While the Wine Board of Ireland no longer provides wine club reviews or advice on which wine club is best and worst, we do recommend The Wine Club Directory which is a US based website that reviews all the major wine clubs in the United States and Canada.
The Wine Club Directory is the oldest wine club review website online and provides detailed reviews on the best California Wine Clubs, Italian Wine Clubs, Pinot Noir Wine Clubs, Kosher Wine Clubs, etc. For EU based visitors, their Virgin Wine Club Review will be of the most interest.

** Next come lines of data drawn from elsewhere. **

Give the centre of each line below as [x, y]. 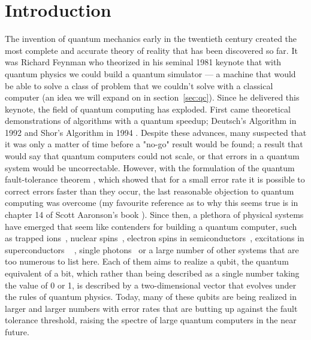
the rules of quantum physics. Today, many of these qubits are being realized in [151, 297]
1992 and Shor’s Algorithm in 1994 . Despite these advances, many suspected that [156, 132]
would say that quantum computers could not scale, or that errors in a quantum [152, 156]
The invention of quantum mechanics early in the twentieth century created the [151, 39]
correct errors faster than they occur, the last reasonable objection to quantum [150, 191]
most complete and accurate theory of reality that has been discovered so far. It [151, 50]
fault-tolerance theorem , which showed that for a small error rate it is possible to [155, 179]
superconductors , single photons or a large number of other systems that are [152, 249]
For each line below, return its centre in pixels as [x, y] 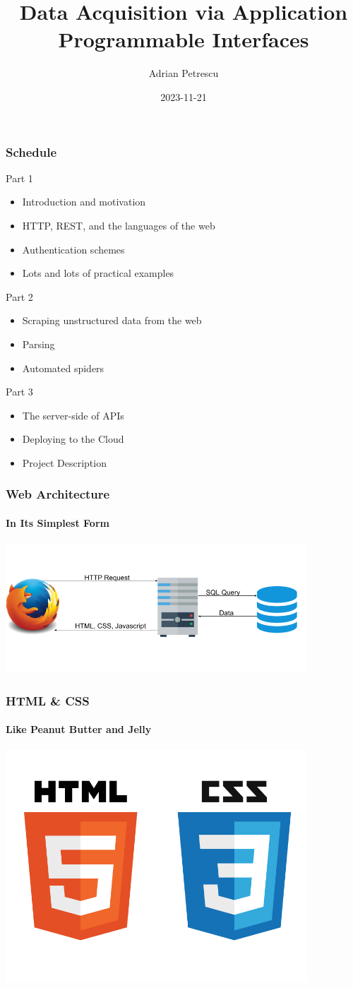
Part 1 [19, 178]
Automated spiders [63, 368]
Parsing [38, 344]
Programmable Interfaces [184, 39]
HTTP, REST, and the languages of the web [119, 225]
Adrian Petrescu [184, 73]
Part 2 [19, 296]
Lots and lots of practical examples [98, 273]
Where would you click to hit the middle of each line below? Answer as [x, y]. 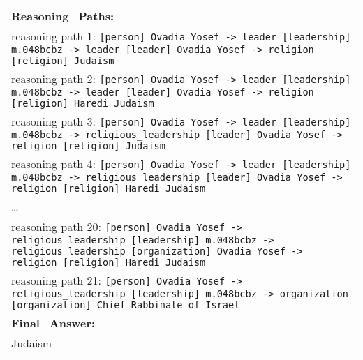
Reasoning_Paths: [63, 16]
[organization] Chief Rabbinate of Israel [126, 305]
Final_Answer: [53, 323]
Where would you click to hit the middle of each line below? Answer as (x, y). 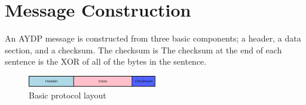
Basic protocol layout (68, 95)
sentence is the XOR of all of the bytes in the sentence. (106, 61)
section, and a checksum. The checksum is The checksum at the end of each (143, 50)
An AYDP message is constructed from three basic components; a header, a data (153, 38)
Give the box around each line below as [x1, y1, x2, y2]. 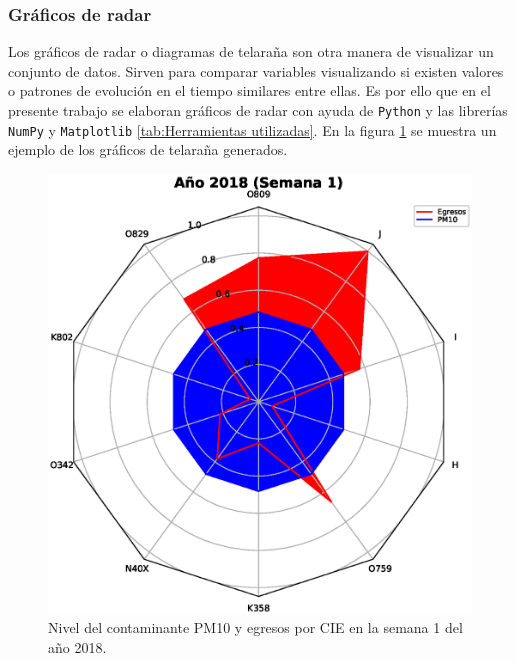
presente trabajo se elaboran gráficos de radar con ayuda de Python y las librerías [8, 100, 508, 120]
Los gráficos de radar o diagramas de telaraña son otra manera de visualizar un [8, 41, 494, 62]
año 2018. [48, 636, 107, 657]
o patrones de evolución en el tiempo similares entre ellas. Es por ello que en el [8, 80, 491, 101]
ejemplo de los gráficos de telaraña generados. [8, 139, 288, 160]
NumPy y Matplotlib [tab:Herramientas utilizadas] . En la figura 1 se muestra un [8, 119, 497, 140]
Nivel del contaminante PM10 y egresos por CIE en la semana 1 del [48, 617, 463, 638]
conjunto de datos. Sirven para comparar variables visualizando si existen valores [8, 60, 504, 81]
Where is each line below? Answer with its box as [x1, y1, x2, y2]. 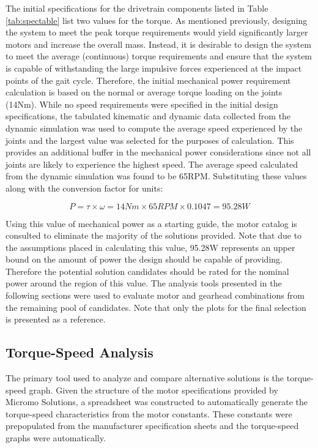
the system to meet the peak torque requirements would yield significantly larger [6, 26, 308, 39]
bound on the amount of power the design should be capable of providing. [6, 253, 283, 266]
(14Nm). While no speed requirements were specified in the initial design [6, 97, 278, 110]
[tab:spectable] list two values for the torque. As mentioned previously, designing [6, 13, 308, 26]
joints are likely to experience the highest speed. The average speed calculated [6, 157, 298, 170]
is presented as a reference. [6, 313, 106, 326]
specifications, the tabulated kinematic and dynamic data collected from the [6, 110, 291, 122]
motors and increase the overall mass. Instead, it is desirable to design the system [6, 37, 311, 50]
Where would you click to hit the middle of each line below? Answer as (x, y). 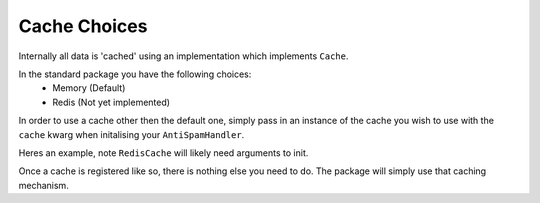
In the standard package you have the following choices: (135, 74)
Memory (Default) (89, 88)
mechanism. (43, 185)
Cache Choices (83, 26)
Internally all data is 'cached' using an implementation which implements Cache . (183, 56)
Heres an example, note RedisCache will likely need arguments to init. (163, 152)
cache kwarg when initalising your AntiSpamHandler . (131, 134)
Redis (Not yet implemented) (111, 102)
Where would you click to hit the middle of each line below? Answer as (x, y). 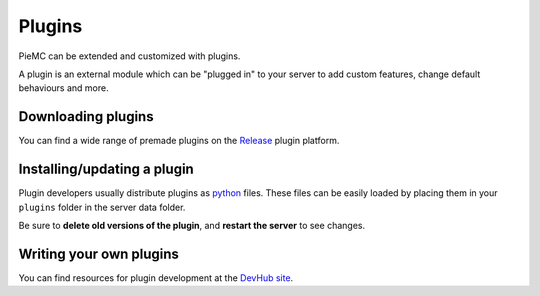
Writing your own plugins (99, 253)
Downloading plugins (86, 116)
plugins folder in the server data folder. (102, 207)
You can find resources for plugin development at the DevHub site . (156, 277)
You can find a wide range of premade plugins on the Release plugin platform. (179, 141)
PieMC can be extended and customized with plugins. (129, 56)
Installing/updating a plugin (106, 169)
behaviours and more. (63, 88)
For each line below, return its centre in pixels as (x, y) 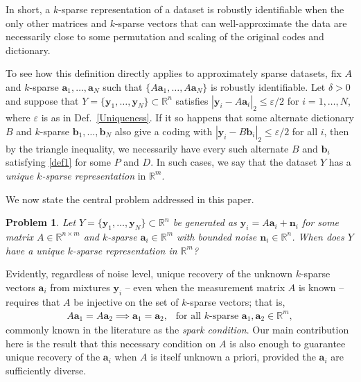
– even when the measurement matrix (205, 287)
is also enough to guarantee (288, 343)
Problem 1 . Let (41, 222)
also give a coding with (164, 131)
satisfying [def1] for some (58, 162)
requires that (33, 301)
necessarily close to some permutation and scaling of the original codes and (165, 36)
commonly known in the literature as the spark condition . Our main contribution (177, 330)
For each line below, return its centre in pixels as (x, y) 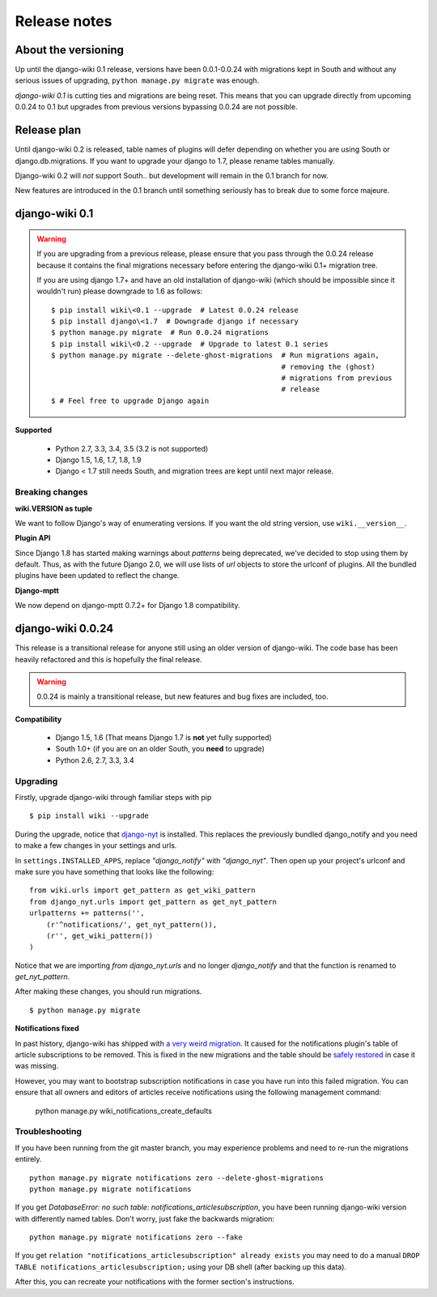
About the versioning (70, 50)
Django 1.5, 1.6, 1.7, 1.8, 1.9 (98, 460)
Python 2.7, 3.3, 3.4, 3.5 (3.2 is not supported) (132, 448)
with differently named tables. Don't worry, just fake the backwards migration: (145, 1218)
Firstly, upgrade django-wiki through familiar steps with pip (113, 798)
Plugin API (33, 538)
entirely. (28, 1159)
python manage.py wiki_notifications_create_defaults (123, 1111)
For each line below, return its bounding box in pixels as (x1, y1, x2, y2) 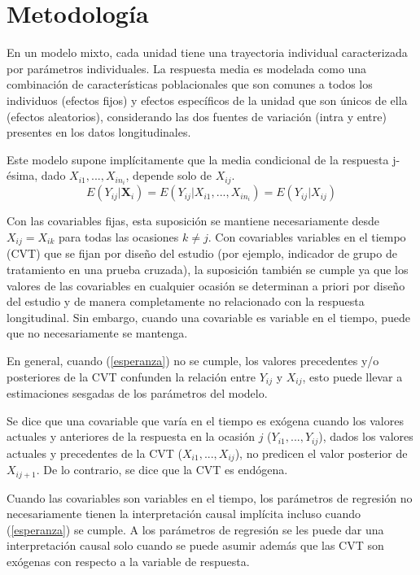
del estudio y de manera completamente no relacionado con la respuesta (7, 293, 365, 310)
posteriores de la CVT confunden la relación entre (7, 368, 256, 385)
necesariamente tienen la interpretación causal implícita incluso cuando (7, 505, 361, 522)
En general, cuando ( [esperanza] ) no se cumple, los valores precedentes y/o (7, 351, 379, 368)
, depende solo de (125, 167, 212, 184)
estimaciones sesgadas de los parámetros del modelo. (7, 385, 268, 402)
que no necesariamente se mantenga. (7, 325, 188, 342)
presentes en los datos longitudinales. (7, 124, 191, 141)
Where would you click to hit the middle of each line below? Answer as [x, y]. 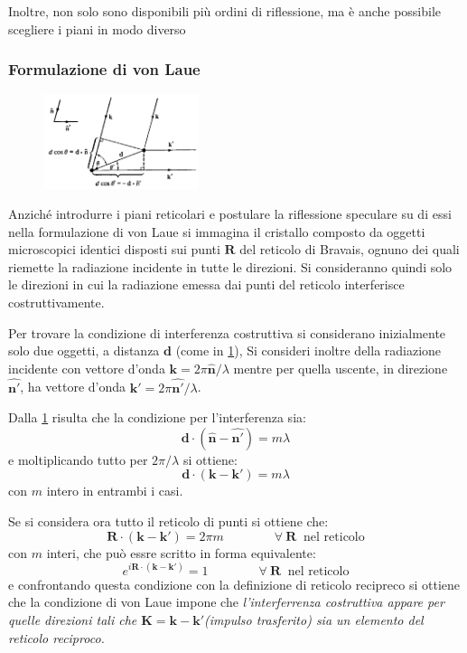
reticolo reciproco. [56, 637]
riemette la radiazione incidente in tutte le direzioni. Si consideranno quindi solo [230, 266]
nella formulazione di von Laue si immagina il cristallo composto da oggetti [217, 231]
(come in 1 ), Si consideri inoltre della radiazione [308, 350]
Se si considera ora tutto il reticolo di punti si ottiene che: [168, 521]
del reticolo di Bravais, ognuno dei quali [350, 249]
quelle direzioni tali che [73, 619]
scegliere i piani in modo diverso [97, 28]
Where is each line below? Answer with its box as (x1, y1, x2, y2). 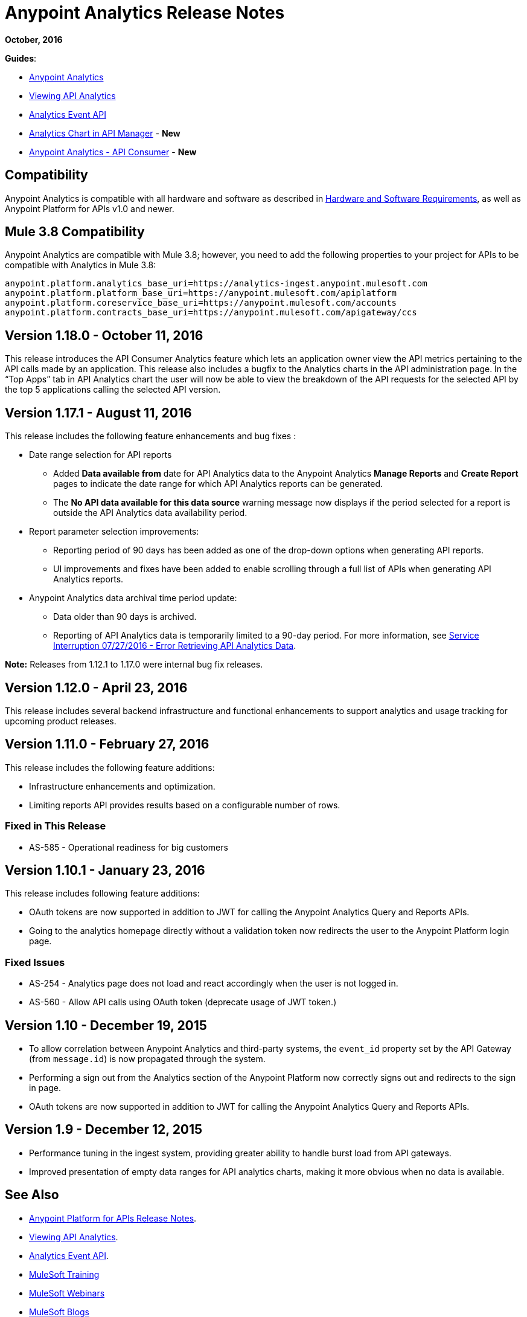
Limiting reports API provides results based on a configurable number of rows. (29, 799, 340, 810)
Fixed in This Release (5, 820, 106, 832)
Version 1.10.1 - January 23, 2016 (5, 862, 205, 878)
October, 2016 (5, 34, 63, 45)
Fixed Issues (5, 956, 65, 968)
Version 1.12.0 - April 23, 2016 (5, 680, 188, 695)
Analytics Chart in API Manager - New (29, 127, 180, 138)
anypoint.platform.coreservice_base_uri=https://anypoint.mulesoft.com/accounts (5, 298, 397, 308)
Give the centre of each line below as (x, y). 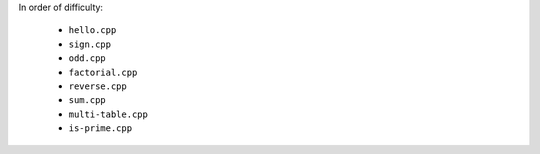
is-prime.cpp (100, 128)
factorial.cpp (103, 72)
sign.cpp (90, 44)
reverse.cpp (97, 86)
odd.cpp (87, 58)
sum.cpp (87, 100)
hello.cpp (92, 30)
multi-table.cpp (108, 114)
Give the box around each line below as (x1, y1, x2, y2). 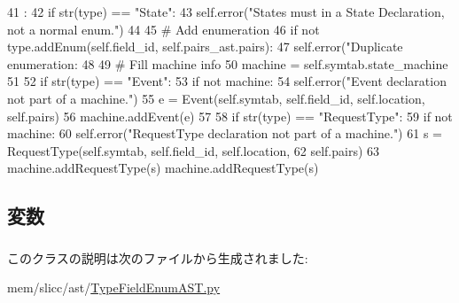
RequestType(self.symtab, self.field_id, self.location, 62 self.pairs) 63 (7, 141, 380, 159)
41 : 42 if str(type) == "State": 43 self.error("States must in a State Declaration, (7, 3, 445, 20)
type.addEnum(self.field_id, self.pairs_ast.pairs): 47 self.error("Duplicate (7, 37, 403, 56)
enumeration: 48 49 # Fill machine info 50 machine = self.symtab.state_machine (7, 54, 448, 73)
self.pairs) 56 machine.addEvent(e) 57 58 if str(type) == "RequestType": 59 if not (7, 106, 453, 125)
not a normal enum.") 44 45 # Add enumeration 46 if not (7, 19, 320, 38)
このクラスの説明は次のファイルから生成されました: (7, 248, 308, 267)
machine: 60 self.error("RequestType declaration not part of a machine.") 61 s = (7, 124, 442, 143)
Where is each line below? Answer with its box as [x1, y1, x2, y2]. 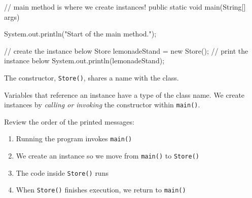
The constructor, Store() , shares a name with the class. [4, 72, 179, 83]
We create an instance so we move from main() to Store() [16, 150, 199, 161]
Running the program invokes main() [16, 133, 132, 144]
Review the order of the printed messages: [4, 116, 134, 127]
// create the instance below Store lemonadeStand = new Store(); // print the [4, 45, 248, 56]
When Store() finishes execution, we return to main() [16, 184, 186, 195]
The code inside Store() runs [16, 167, 109, 178]
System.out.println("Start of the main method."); [4, 28, 157, 39]
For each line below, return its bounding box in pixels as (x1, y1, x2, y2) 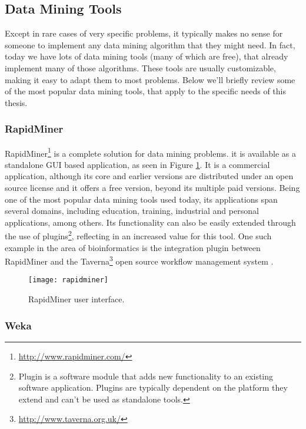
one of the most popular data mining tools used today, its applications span (5, 193, 278, 205)
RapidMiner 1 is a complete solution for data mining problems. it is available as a (5, 145, 296, 159)
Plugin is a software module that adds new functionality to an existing (18, 369, 274, 382)
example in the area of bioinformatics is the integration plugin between (5, 241, 261, 253)
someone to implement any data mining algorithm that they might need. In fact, (5, 38, 295, 51)
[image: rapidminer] (28, 276, 109, 285)
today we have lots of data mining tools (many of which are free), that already (5, 50, 288, 62)
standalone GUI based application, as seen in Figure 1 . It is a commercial (5, 158, 270, 170)
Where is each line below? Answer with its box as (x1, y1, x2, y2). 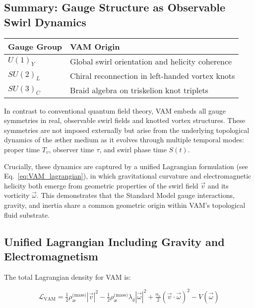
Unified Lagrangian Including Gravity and (4, 234, 225, 249)
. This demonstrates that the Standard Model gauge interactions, (36, 190, 235, 200)
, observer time (49, 144, 94, 154)
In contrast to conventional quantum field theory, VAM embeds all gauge (4, 105, 226, 116)
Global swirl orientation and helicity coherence (70, 55, 232, 67)
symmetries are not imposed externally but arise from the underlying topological (4, 124, 250, 135)
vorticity (4, 190, 30, 200)
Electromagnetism (4, 248, 98, 263)
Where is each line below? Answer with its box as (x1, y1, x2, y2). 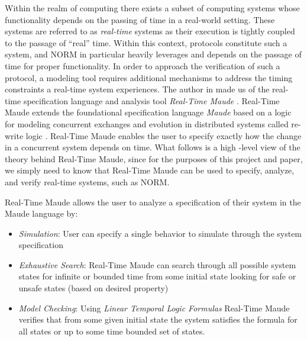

The Wine Club Directory is a family run business that has been reviewing wine clubs since 2001. The review California Wineries and wines on a regular basis, but are also not adverse to featuring wines from France, Italy and other parts of Europe. You can learn more about the Wine Club Directory at http://www.wineclubdirectory.net.
Activities Of The Wine Board
The main activities of the Wine Board are as follows:
- Provision of a comprehensive range of wine courses, for every level from complete beginners / wine enthusiasts through to those working in the industry in a professional capacity. WSET (Wine & Spirit Education Trust) Certificate courses and the WSET Diploma are also provided. Courses take place in a number of city locations throughout Ireland including Cork, Dublin, Galway, Limerick, Sligo and Waterford.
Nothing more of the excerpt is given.